Metadata-Version: 2.4
Name: ppfive
Version: 0.1.1
Summary: PP/Fields reader with pyfive-style high-level API
Author: David Hassell, Alan Iwi, Bryan Lawrence, Valeriu Predoi - package
License: MIT
Requires-Python: >=3.11
Description-Content-Type: text/markdown
License-File: LICENSE
Requires-Dist: cftime
Requires-Dist: numpy>=1.24
Requires-Dist: pyfive>=1.1.2
Provides-Extra: io
Requires-Dist: fsspec>=2024.3.0; extra == "io"
Provides-Extra: test
Requires-Dist: pytest>=8; extra == "test"
Requires-Dist: pytest-cov>=5; extra == "test"
Requires-Dist: pytest-xdist; extra == "test"
Dynamic: license-file

# ppfive

A PP and Fields file reader that mimics relevant parts of the `pyfive` high-level API,
with support for lazy metadata loading and parallel data loading when necessary. 

This is NOT an alternative to pyfive, it is a package which makes pp and fields files
look like and taste ("quack like") chunked HDF5 files written by a NetCDF library.

## API Contract (ppfive vs pyfive)

`ppfive` is designed to be **pyfive-compatible** as far as likely users of pyfive
would need such compatability. That is, it produces a chunk index (for kerchunk)
if you really want that, and it supports all the information needed by CF/CFDM
workflows to make pp-data as CF-compliant as possible.


For the canonical pyfive interface, see the pyfive docs:

- https://pyfive.readthedocs.io/

### What maps directly to pyfive

- `ppfive.File` is registered as a `pyfive.File` virtual type (when `pyfive` is installed).
- `ppfive.Variable` is registered as a `pyfive.Dataset` virtual type.
- File/root-level members expected by pyfive-style callers are present:
	- `attrs`, `groups`, `variables`, `dimensions`, `name`, `path`, `parent`
- Mapping-style access works:
	- `f["var"]`, iteration over variables, `items()`, `len(f)`
- Dataset-like variable members needed by downstream consumers are present:
	- `shape`, `dtype`, `ndim`, `size`, `attrs`, `chunks`/`chunk_shape`, `file`, `parent`
	- slicing/indexing via `__getitem__` (for example `f["var"][:]`)
	- `read_direct`, `astype(...)`, `iter_chunks(...)`

Like pyfive, ppfive is Read-only:

	- `File(..., mode="r")` is supported; write/update modes are not.

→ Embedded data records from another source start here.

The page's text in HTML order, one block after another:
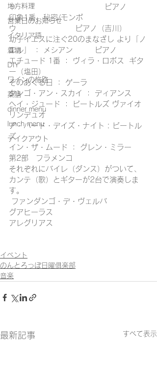
地方料理
営業日のお知らせ
イタリア語
着物
DIY
ワインの旅路
薬膳
dinner menu
lunch menu
テイクアウト
ャ　　　　　　　　　　　　ピアノ
印象1番、秘密/モンポ
ウ　　　　　　　　ピアノ（吉川）
幼子イエスに注ぐ20のまなざし より「ノ
エル」 ： メシアン　　　ピアノ
エチュード 1番 ： ヴィラ・ロボス  ギタ
ー（塩田）
そのあくる日 ： ゲーラ
タンゴ・アン・スカイ ： ディアンス
ヘイ・ジュード ： ビートルズ ヴァイオ
リンデュオ
ア・ハード・デイズ・ナイト : ビートル
ズ
イン・ザ・ムード ： グレン・ミラー
第2部　フラメンコ
それぞれにバイレ（ダンス）がついて、
カンテ（歌）とギターが2台で演奏しま
す。
ファンダンゴ・デ・ヴェルバ
グアヒーラス
アレグリアス
イベント
のんとろっぽ日曜俱楽部
音楽
最新記事 すべて表示
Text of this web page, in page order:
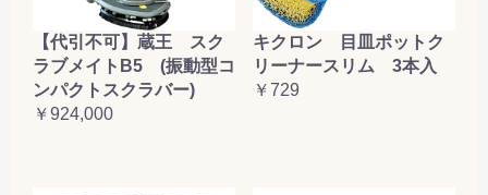
【代引不可】蔵王 スク
ラブメイトB5 (振動型コ
ンパクトスクラバー)
￥924,000
キクロン 目皿ポットク
リーナースリム 3本入
￥729
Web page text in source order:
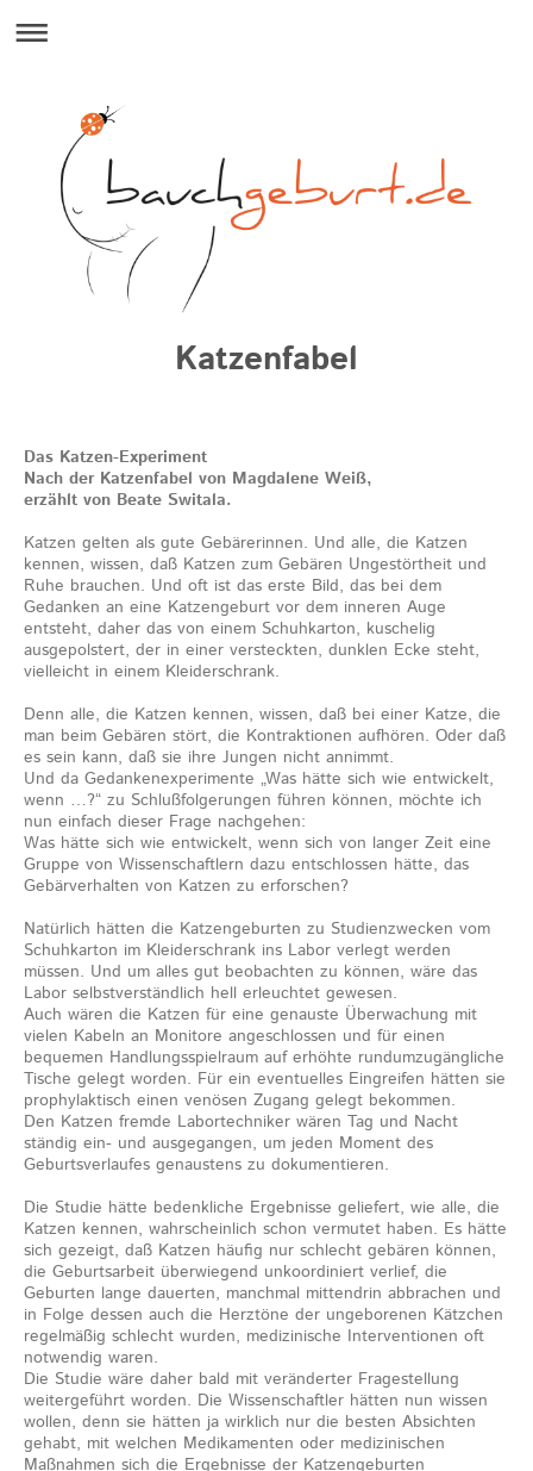
Katzenfabel
Das Katzen-Experiment
Nach der Katzenfabel von Magdalene Weiß,
erzählt von Beate Switala.
Katzen gelten als gute Gebärerinnen. Und alle, die Katzen
kennen, wissen, daß Katzen zum Gebären Ungestörtheit und
Ruhe brauchen. Und oft ist das erste Bild, das bei dem
Gedanken an eine Katzengeburt vor dem inneren Auge
entsteht, daher das von einem Schuhkarton, kuschelig
ausgepolstert, der in einer versteckten, dunklen Ecke steht,
vielleicht in einem Kleiderschrank.
Denn alle, die Katzen kennen, wissen, daß bei einer Katze, die
man beim Gebären stört, die Kontraktionen aufhören. Oder daß
es sein kann, daß sie ihre Jungen nicht annimmt.
Und da Gedankenexperimente „Was hätte sich wie entwickelt,
wenn …?“ zu Schlußfolgerungen führen können, möchte ich
nun einfach dieser Frage nachgehen:
Was hätte sich wie entwickelt, wenn sich von langer Zeit eine
Gruppe von Wissenschaftlern dazu entschlossen hätte, das
Gebärverhalten von Katzen zu erforschen?
Natürlich hätten die Katzengeburten zu Studienzwecken vom
Schuhkarton im Kleiderschrank ins Labor verlegt werden
müssen. Und um alles gut beobachten zu können, wäre das
Labor selbstverständlich hell erleuchtet gewesen.
Auch wären die Katzen für eine genauste Überwachung mit
vielen Kabeln an Monitore angeschlossen und für einen
bequemen Handlungsspielraum auf erhöhte rundumzugängliche
Tische gelegt worden. Für ein eventuelles Eingreifen hätten sie
prophylaktisch einen venösen Zugang gelegt bekommen.
Den Katzen fremde Labortechniker wären Tag und Nacht
ständig ein- und ausgegangen, um jeden Moment des
Geburtsverlaufes genaustens zu dokumentieren.
Die Studie hätte bedenkliche Ergebnisse geliefert, wie alle, die
Katzen kennen, wahrscheinlich schon vermutet haben. Es hätte
sich gezeigt, daß Katzen häufig nur schlecht gebären können,
die Geburtsarbeit überwiegend unkoordiniert verlief, die
Geburten lange dauerten, manchmal mittendrin abbrachen und
in Folge dessen auch die Herztöne der ungeborenen Kätzchen
regelmäßig schlecht wurden, medizinische Interventionen oft
notwendig waren.
Die Studie wäre daher bald mit veränderter Fragestellung
weitergeführt worden. Die Wissenschaftler hätten nun wissen
wollen, denn sie hätten ja wirklich nur die besten Absichten
gehabt, mit welchen Medikamenten oder medizinischen
Maßnahmen sich die Ergebnisse der Katzengeburten

### Important differences from pyfive


- No nested groups in PP/Fields model:
	- `f["group/var"]` is not supported.
	- `groups` exists for compatibility but is empty for current PP/Fields inputs.
- `get_lazy_view(...)` fallback behavior:
	- pyfive-style API entry exists, but returns the normal variable view with an info log.
- Some Dataset properties are intentionally placeholders (`None`) because they are
	not meaningful for PP/Fields records:
	- `compression`, `compression_opts`, `shuffle`, `fletcher32`, `maxshape`,
		`fillvalue`, `dims`, `scaleoffset`, `external`, `is_virtual`.
- Compatibility metadata is synthesized for CF/cfdm bridging:
	- dimension-scale datasets and `DIMENSION_LIST` are created where needed.
	- rotated-grid helper variables (for example `latitude`, `longitude`,
		`rotated_latitude_longitude`) may be exposed when implied by UM headers.
- ppfive-specific extension API:
	- `File.set_parallelism(thread_count=..., cat_range_allowed=...)`
		is provided by ppfive and is not part of pyfive.
        

### Practical expectation

If your code treats `ppfive.File` and `ppfive.Variable` as pyfive-like read objects,
common analysis workflows should work, including chunk-level access (pp records
are treated as chunks).  

## Authorship

Key authors of this package are:

- David Hassell (@davidhassell)
- Alan Iwi (@alaniwi)
- Bryan Lawrence (@bnlawrence)